Transition to GSCP is further complicated by an overreliance on existing protective markings which has seen the six tiers used as the basis for the formulation of Departmental risk management policy. Government Departments and Agencies that have used the current protective marking system to direct risk management processes will no longer be able to rely on this for OFFICIAL assets, which will not be labeled by default. A taxonomy will need to be put in place to help direct the underpinning risk management processes and create a more informed risk-driven approach to management. However, data-type alone will not be enough for Departments to employ an appropriate approach to risk management; consideration will also have to be given to, for example, business objectives, legal obligations, and social remit or operational requirements in order to provide the necessary context to support a truly informed risk-driven approach to management.

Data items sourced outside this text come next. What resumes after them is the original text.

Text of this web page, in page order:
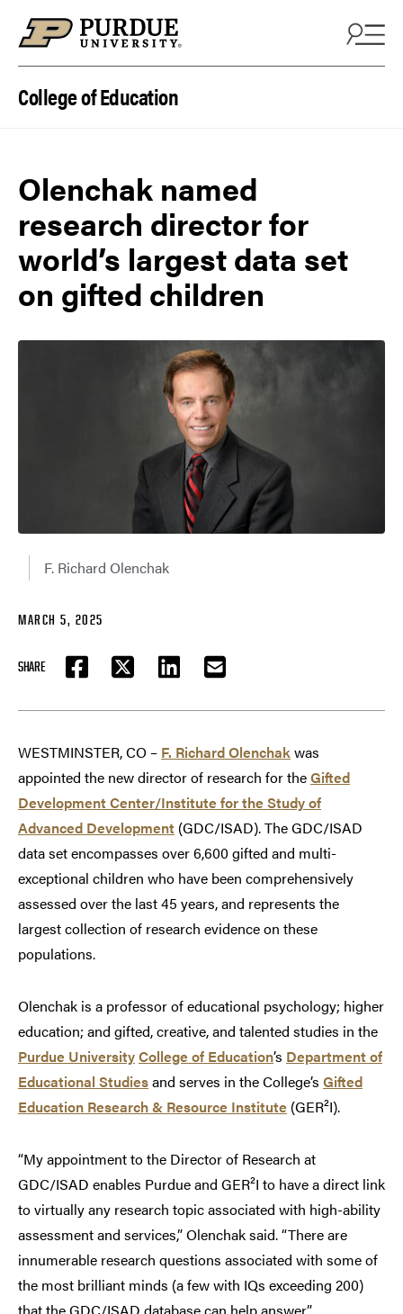
College of Education
Olenchak named
research director for
world’s largest data set
on gifted children
F. Richard Olenchak
MARCH 5, 2025
SHARE
FACEBOOKTWITTER LINKEDIN EMAIL
WESTMINSTER, CO – F. Richard Olenchak was
appointed the new director of research for theGifted
Development Center/Institute for the Study of
Advanced Development (GDC/ISAD). The GDC/ISAD
data set encompasses over 6,600 gifted and multi-
exceptional children who have been comprehensively
assessed over the last 45 years, and represents the
largest collection of research evidence on these
populations.
Olenchak is a professor of educational psychology; higher
education; and gifted, creative, and talented studies in the
Purdue UniversityCollege of Education’s Department of
Educational Studiesand serves in the College’s Gifted
Education Research & Resource Institute (GER²I).
“My appointment to the Director of Research at
GDC/ISAD enables Purdue and GER²I to have a direct link
to virtually any research topic associated with high-ability
assessment and services,” Olenchak said. “There are
innumerable research questions associated with some of
the most brilliant minds (a few with IQs exceeding 200)
that the GDC/ISAD database can help answer.”
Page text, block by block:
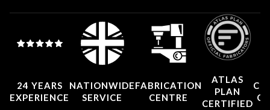
24 YEARS
EXPERIENCE
NATIONWIDE
SERVICE
FABRICATION
CENTRE
ATLAS
PLAN
CERTIFIED
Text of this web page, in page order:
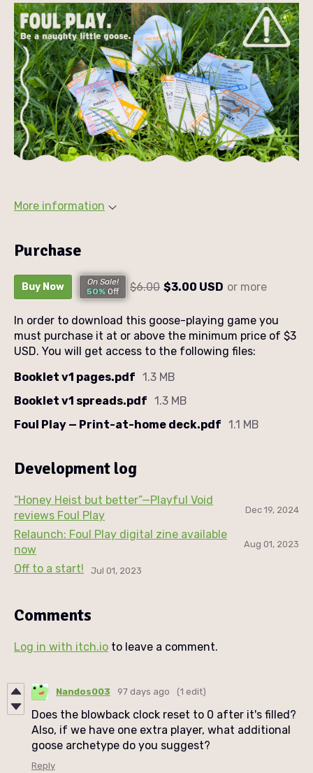
More information
Purchase
Buy Now
On Sale!
50% Off $6.00 $3.00 USD or more
In order to download this goose-playing game you
must purchase it at or above the minimum price of $3
USD. You will get access to the following files:
Booklet v1 pages.pdf 1.3 MB
Booklet v1 spreads.pdf 1.3 MB
Foul Play — Print-at-home deck.pdf 1.1 MB
Development log
“Honey Heist but better”—Playful Void
reviews Foul Play
Dec 19, 2024
Relaunch: Foul Play digital zine available
now
Aug 01, 2023
Off to a start! Jul 01, 2023
Comments
Log in with itch.io to leave a comment.
Nandos003 97 days ago (1 edit)
Does the blowback clock reset to 0 after it's filled?
Also, if we have one extra player, what additional
goose archetype do you suggest?
Reply
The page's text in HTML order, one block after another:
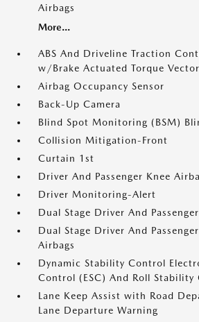
Airbags
More...
ABS And Driveline Traction
w/Brake Actuated Torque
Airbag Occupancy Sensor
Back-Up Camera
Blind Spot Monitoring (BSM)
Collision Mitigation-Front
Curtain 1st
Driver And Passenger Knee
Driver Monitoring-Alert
Dual Stage Driver And
Dual Stage Driver And
Airbags
Dynamic Stability Control
Control (ESC) And Roll Stability
Lane Keep Assist with Road
Lane Departure Warning
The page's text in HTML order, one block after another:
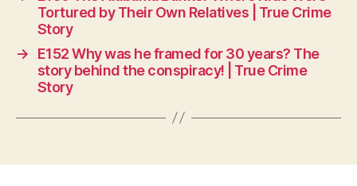
Tortured by Their Own Relatives | True Crime
Story
→
E152 Why was he framed for 30 years? The
story behind the conspiracy! | True Crime
Story
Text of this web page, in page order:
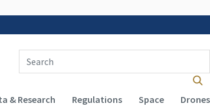
Search Term(s):
& Research Regulations Space Drones
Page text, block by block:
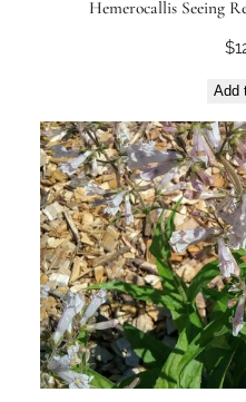
Hemerocallis Seeing
$
Add
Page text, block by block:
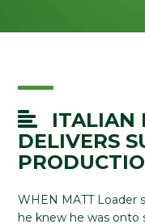
ITALIAN
DELIVERS
WHEN MATT Loader
he knew he was onto
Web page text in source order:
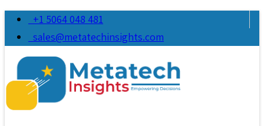
+1 5064 048 481
sales@metatechinsights.com
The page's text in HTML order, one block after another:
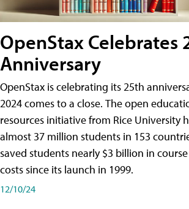
OpenStax Celebrates
Anniversary
OpenStax is celebrating its 25th
2024 comes to a close. The open
resources initiative from Rice University
almost 37 million students in 153
saved students nearly $3 billion in
costs since its launch in 1999.
12/10/24
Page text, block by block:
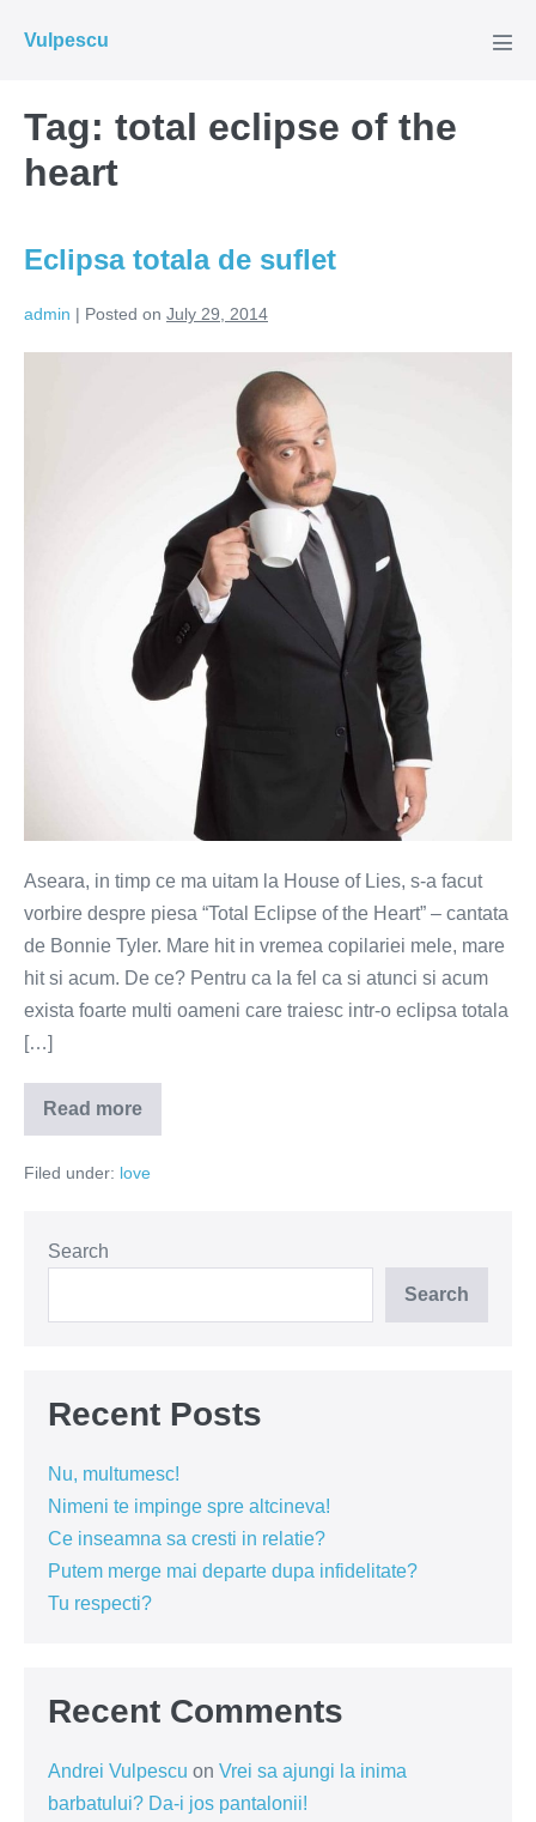
Vulpescu
Tag: total eclipse of the
heart
Eclipsa totala de suflet
admin | Posted on July 29, 2014
Aseara, in timp ce ma uitam la House of Lies, s-a facut
vorbire despre piesa “Total Eclipse of the Heart” – cantata
de Bonnie Tyler. Mare hit in vremea copilariei mele, mare
hit si acum. De ce? Pentru ca la fel ca si atunci si acum
exista foarte multi oameni care traiesc intr-o eclipsa totala
[…]
Read more
Eclipsa
totala
suflet
Filed under: love
Search
Search
Recent Posts
Nu, multumesc!
Nimeni te impinge spre altcineva!
Ce inseamna sa cresti in relatie?
Putem merge mai departe dupa infidelitate?
Tu respecti?
Recent Comments
Andrei Vulpescu on Vrei sa ajungi la inima
barbatului? Da-i jos pantalonii!
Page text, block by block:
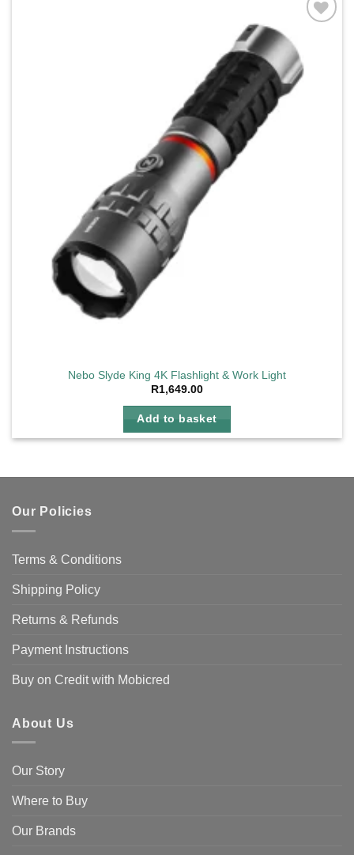
wishlist
Nebo Slyde King 4K Flashlight & Work Light
R1,649.00
Add to basket
Our Policies
Terms & Conditions
Shipping Policy
Returns & Refunds
Payment Instructions
Buy on Credit with Mobicred
About Us
Our Story
Where to Buy
Our Brands
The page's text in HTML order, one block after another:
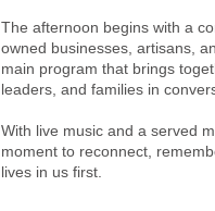
The afternoon begins with a
owned businesses, artisans,
main program that brings
leaders, and families in
With live music and a served
moment to reconnect,
lives in us first.
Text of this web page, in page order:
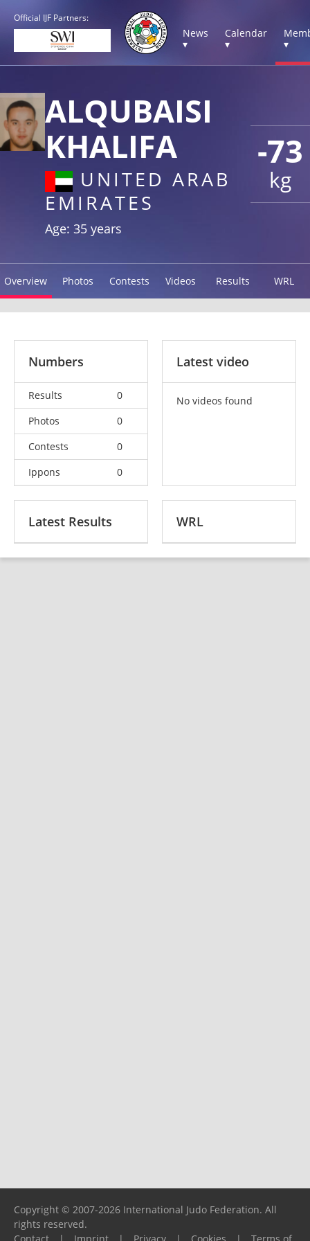
Official IJF Partners:
News
▾
Calendar
▾
▾
-73
kg
ALQUBAISI
KHALIFA
UNITED ARAB
EMIRATES
Age: 35 years
Overview Photos Contests Videos Results WRL
Numbers
Results
0
Photos
0
Contests
0
Ippons
0
Latest video
No videos found
Latest Results WRL
Copyright © 2007-2026 International Judo Federation. All
rights reserved.
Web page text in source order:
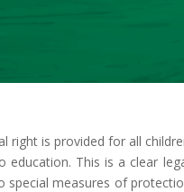
right is provided for all
education. This is a clear
special measures of
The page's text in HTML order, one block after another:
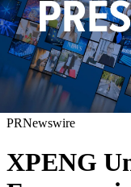
PRNewswire
XPENG
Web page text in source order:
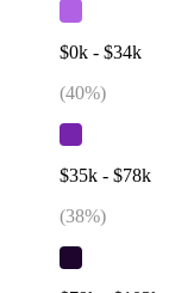
$0k - $34k
(40%)
$35k - $78k
(38%)
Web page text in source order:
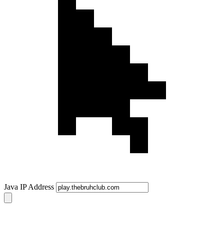
Java IP Address
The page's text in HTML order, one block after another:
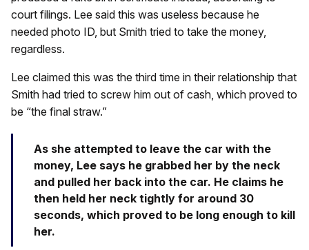
court filings. Lee said this was useless because he
needed photo ID, but Smith tried to take the money,
regardless.
Lee claimed this was the third time in their relationship that
Smith had tried to screw him out of cash, which proved to
be “the final straw.”
As she attempted to leave the car with the
money, Lee says he grabbed her by the neck
and pulled her back into the car. He claims he
then held her neck tightly for around 30
seconds, which proved to be long enough to kill
her.

The GSCP presents a real opportunity for Government Departments, Agencies and their private sector suppliers. "A data classification system should be an integral aspect of any organisation's data lifecycle processes, with the approach to risk management, and the necessary level of assurance, shaped by the characteristics of each classification. The GSCP can help Departments and Agencies realise the business and security benefits of this, but only if data classification is well thought-through, effectively integrated with the organisation's data lifecycle processes, and not done in haste," said Geoff Eden, Subject Matter Expert, Auriga.

"Departmental planning will have to be meticulous where possible and involve substantial business and process change in order to realise more effective working practices and the required cultural change and reform that the policy is hoping to deliver. That takes time and patience but GSCP is essentially a form of transition and change management. Transition, transformation and change management are a key part of what we do under our ShieldACL offering. We have engaged GSCP experts involved in the initial development of the new classifications policy and they, together with our complementary team of CLAS and CESG Certified Professional (CCP) consultants, Business Analysts and Technical Architects, are able to advise upon transition planning, assist with transitioning and provide effective risk-informed implementation," said Louise T. Dunne, Managing Director, Auriga.